Please retype all of the entries that follow, leaving the images out.

**Data supplied**
++++

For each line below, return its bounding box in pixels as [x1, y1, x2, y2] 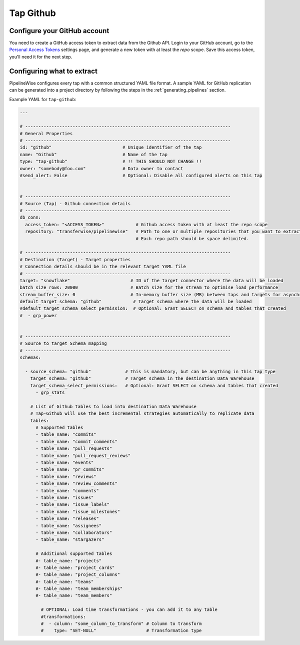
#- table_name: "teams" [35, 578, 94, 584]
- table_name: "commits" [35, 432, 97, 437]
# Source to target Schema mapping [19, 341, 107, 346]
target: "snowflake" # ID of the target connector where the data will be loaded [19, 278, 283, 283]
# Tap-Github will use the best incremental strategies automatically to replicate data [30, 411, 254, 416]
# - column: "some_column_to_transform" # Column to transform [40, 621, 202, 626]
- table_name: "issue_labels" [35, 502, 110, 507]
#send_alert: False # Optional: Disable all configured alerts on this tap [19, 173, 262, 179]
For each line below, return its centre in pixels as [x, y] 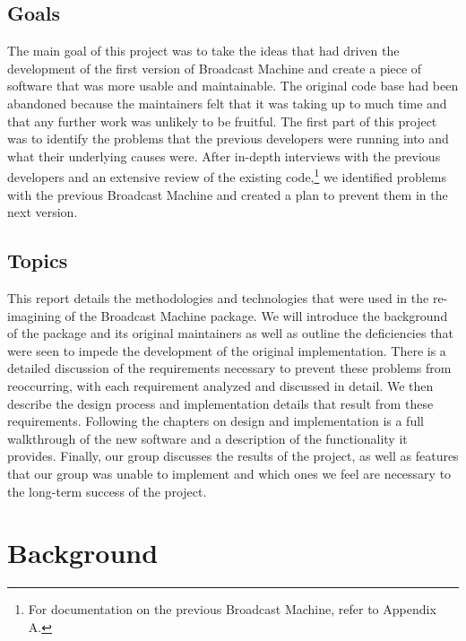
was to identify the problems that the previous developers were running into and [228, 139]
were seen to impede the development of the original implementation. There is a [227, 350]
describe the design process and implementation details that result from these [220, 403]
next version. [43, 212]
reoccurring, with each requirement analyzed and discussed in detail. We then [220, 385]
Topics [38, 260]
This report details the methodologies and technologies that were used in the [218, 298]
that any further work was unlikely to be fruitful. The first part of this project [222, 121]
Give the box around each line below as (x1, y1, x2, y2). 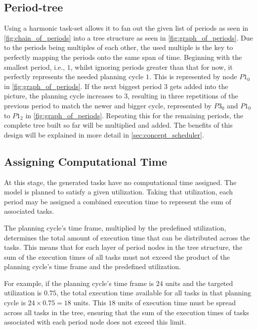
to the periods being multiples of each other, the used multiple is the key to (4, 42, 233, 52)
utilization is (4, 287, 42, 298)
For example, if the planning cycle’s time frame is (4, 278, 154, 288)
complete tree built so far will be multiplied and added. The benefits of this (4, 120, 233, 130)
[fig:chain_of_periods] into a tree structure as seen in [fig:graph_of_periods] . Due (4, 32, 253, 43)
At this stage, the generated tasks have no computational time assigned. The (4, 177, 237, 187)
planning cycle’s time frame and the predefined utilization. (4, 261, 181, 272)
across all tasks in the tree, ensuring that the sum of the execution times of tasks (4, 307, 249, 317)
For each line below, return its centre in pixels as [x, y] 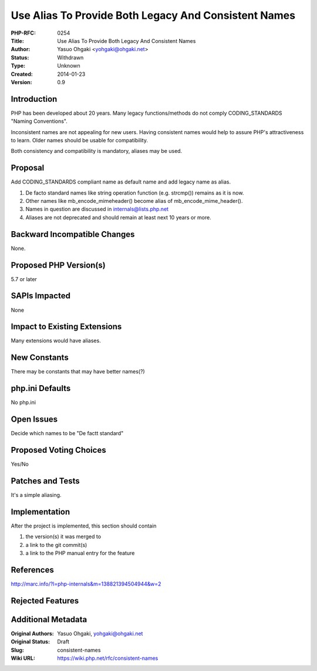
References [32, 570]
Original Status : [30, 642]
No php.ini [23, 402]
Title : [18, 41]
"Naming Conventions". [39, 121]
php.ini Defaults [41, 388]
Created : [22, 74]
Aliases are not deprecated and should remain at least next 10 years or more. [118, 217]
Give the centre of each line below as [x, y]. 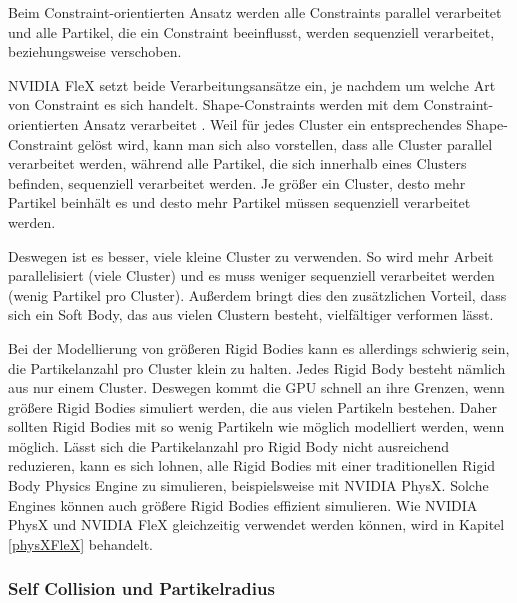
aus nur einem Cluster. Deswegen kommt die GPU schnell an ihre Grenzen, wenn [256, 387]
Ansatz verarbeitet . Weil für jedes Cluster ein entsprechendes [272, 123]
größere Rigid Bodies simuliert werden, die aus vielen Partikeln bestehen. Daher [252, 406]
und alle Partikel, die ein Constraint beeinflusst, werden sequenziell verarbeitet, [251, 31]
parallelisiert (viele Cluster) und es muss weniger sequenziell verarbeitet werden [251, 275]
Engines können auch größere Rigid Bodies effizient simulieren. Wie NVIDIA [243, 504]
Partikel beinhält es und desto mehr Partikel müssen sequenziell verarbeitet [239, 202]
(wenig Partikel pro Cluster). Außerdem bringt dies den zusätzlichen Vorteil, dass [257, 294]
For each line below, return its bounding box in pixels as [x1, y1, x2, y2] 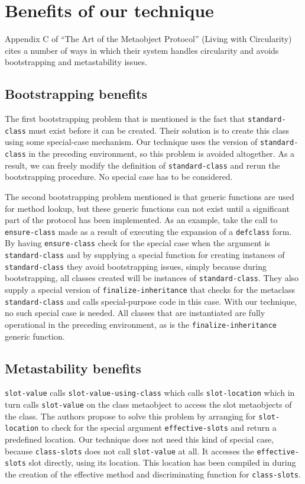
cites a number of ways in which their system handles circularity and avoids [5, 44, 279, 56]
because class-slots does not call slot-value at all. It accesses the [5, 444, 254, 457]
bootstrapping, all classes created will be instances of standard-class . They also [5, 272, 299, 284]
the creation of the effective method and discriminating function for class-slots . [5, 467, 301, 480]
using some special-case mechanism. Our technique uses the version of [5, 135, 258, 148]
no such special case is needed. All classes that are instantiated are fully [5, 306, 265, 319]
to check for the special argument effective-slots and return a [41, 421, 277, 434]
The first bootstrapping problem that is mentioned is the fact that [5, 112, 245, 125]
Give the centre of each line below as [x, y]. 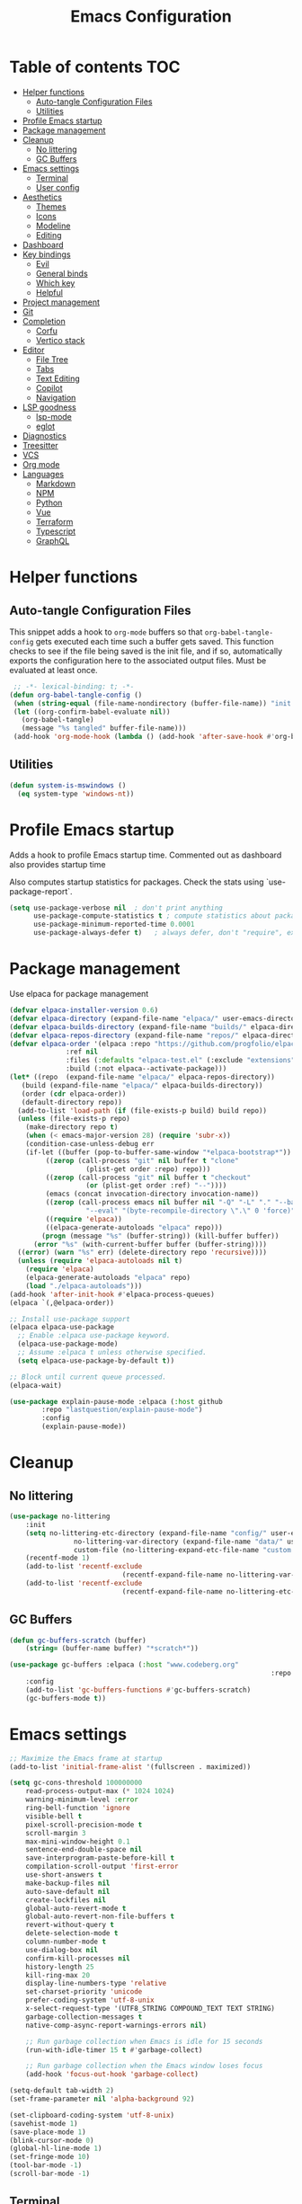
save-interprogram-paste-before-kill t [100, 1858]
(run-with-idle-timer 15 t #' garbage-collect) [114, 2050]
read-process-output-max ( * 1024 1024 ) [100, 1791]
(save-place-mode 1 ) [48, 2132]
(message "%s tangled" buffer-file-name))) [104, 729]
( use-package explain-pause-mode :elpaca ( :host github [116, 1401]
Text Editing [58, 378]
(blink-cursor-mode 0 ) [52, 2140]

++++

**Response area**
For each line below, return its bounding box in pixels as [x1, y1, x2, y2] 
#- table_name: "teams" [35, 578, 94, 584]
- table_name: "commits" [35, 432, 97, 437]
# Source to target Schema mapping [19, 341, 107, 346]
target: "snowflake" # ID of the target connector where the data will be loaded [19, 278, 283, 283]
# Tap-Github will use the best incremental strategies automatically to replicate data [30, 411, 254, 416]
# - column: "some_column_to_transform" # Column to transform [40, 621, 202, 626]
- table_name: "issue_labels" [35, 502, 110, 507]
#send_alert: False # Optional: Disable all configured alerts on this tap [19, 173, 262, 179]
For each line below, return its centre in pixels as [x, y] 
was to identify the problems that the previous developers were running into and [228, 139]
were seen to impede the development of the original implementation. There is a [227, 350]
describe the design process and implementation details that result from these [220, 403]
next version. [43, 212]
reoccurring, with each requirement analyzed and discussed in detail. We then [220, 385]
Topics [38, 260]
This report details the methodologies and technologies that were used in the [218, 298]
that any further work was unlikely to be fruitful. The first part of this project [222, 121]
Give the box around each line below as (x1, y1, x2, y2). 
to the periods being multiples of each other, the used multiple is the key to (4, 42, 233, 52)
utilization is (4, 287, 42, 298)
For example, if the planning cycle’s time frame is (4, 278, 154, 288)
complete tree built so far will be multiplied and added. The benefits of this (4, 120, 233, 130)
[fig:chain_of_periods] into a tree structure as seen in [fig:graph_of_periods] . Due (4, 32, 253, 43)
At this stage, the generated tasks have no computational time assigned. The (4, 177, 237, 187)
planning cycle’s time frame and the predefined utilization. (4, 261, 181, 272)
across all tasks in the tree, ensuring that the sum of the execution times of tasks (4, 307, 249, 317)
For each line below, return its centre in pixels as [x, y] 
References [32, 570]
Original Status : [30, 642]
No php.ini [23, 402]
Title : [18, 41]
"Naming Conventions". [39, 121]
php.ini Defaults [41, 388]
Created : [22, 74]
Aliases are not deprecated and should remain at least next 10 years or more. [118, 217]
Give the centre of each line below as [x, y]. 
aus nur einem Cluster. Deswegen kommt die GPU schnell an ihre Grenzen, wenn [256, 387]
Ansatz verarbeitet . Weil für jedes Cluster ein entsprechendes [272, 123]
größere Rigid Bodies simuliert werden, die aus vielen Partikeln bestehen. Daher [252, 406]
und alle Partikel, die ein Constraint beeinflusst, werden sequenziell verarbeitet, [251, 31]
parallelisiert (viele Cluster) und es muss weniger sequenziell verarbeitet werden [251, 275]
Engines können auch größere Rigid Bodies effizient simulieren. Wie NVIDIA [243, 504]
Partikel beinhält es und desto mehr Partikel müssen sequenziell verarbeitet [239, 202]
(wenig Partikel pro Cluster). Außerdem bringt dies den zusätzlichen Vorteil, dass [257, 294]
For each line below, return its bounding box in pixels as [x1, y1, x2, y2] 
cites a number of ways in which their system handles circularity and avoids [5, 44, 279, 56]
because class-slots does not call slot-value at all. It accesses the [5, 444, 254, 457]
bootstrapping, all classes created will be instances of standard-class . They also [5, 272, 299, 284]
the creation of the effective method and discriminating function for class-slots . [5, 467, 301, 480]
using some special-case mechanism. Our technique uses the version of [5, 135, 258, 148]
no such special case is needed. All classes that are instantiated are fully [5, 306, 265, 319]
to check for the special argument effective-slots and return a [41, 421, 277, 434]
The first bootstrapping problem that is mentioned is the fact that [5, 112, 245, 125]
Give the centre of each line below as [x, y]. 
save-interprogram-paste-before-kill t [100, 1858]
(run-with-idle-timer 15 t #' garbage-collect) [114, 2050]
read-process-output-max ( * 1024 1024 ) [100, 1791]
(save-place-mode 1 ) [48, 2132]
(message "%s tangled" buffer-file-name))) [104, 729]
( use-package explain-pause-mode :elpaca ( :host github [116, 1401]
Text Editing [58, 378]
(blink-cursor-mode 0 ) [52, 2140]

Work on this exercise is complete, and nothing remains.